§ EXERCISE OBJECTIVE
Go through the records and filter out every line lacking the word "Monterey"; copy the lines that remain.

§ RECORD SET

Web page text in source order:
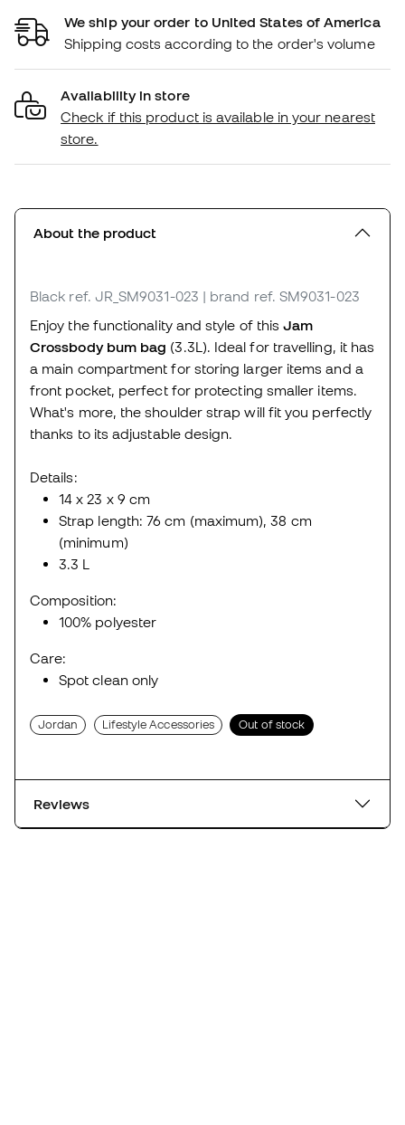
We ship your order to United States of America
Shipping costs according to the order's volume
Availability in store
Check if this product is available in your nearest
store.
About the product
Black ref. JR_SM9031-023 | brand ref. SM9031-023
Enjoy the functionality and style of thisJam
Crossbody bum bag (3.3L). Ideal for travelling, it has
a main compartment for storing larger items and a
front pocket, perfect for protecting smaller items.
What's more, the shoulder strap will fit you perfectly
thanks to its adjustable design.
Details:
14 x 23 x 9 cm
Strap length: 76 cm (maximum), 38 cm
(minimum)
3.3 L
Composition:
100% polyester
Care:
Spot clean only
Jordan Lifestyle Accessories Out of stock
Reviews
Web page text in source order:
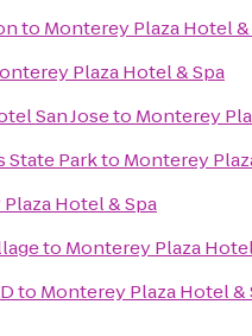
to Monterey Plaza Hotel &
Plaza Hotel & Spa
San Joseto Monterey
State Parkto Monterey
Hotel & Spa
to Monterey Plaza
to Monterey Plaza Hotel &
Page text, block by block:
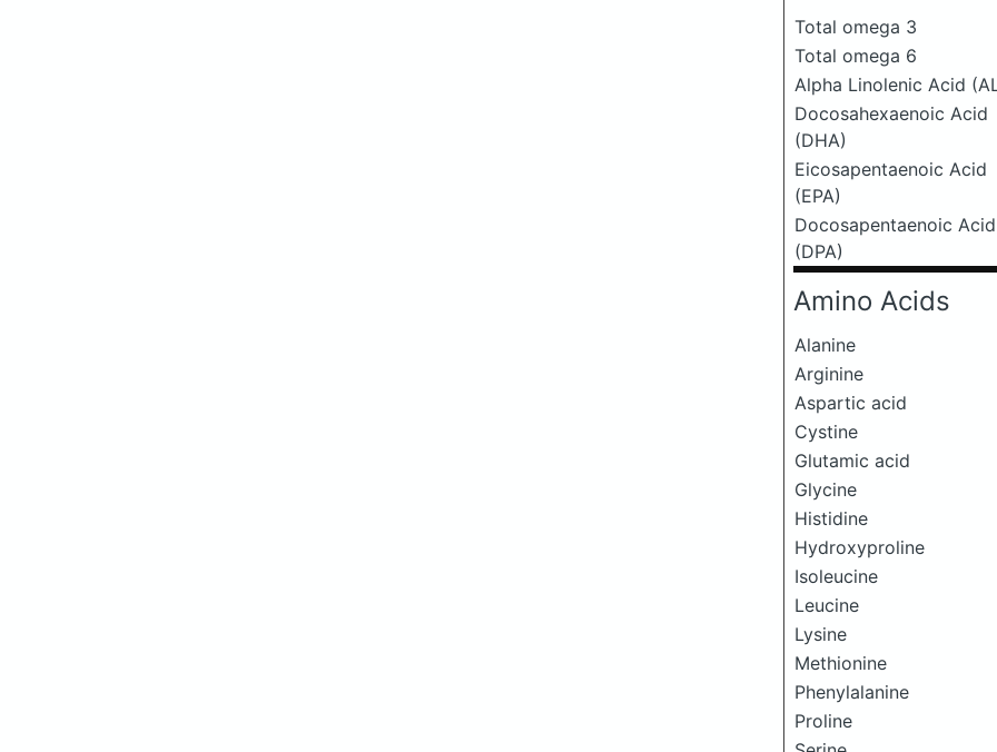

§ OUTPUT OF THE TASK
to Monterey Plaza Hotel &
San Joseto Monterey
State Parkto Monterey
to Monterey Plaza
to Monterey Plaza Hotel &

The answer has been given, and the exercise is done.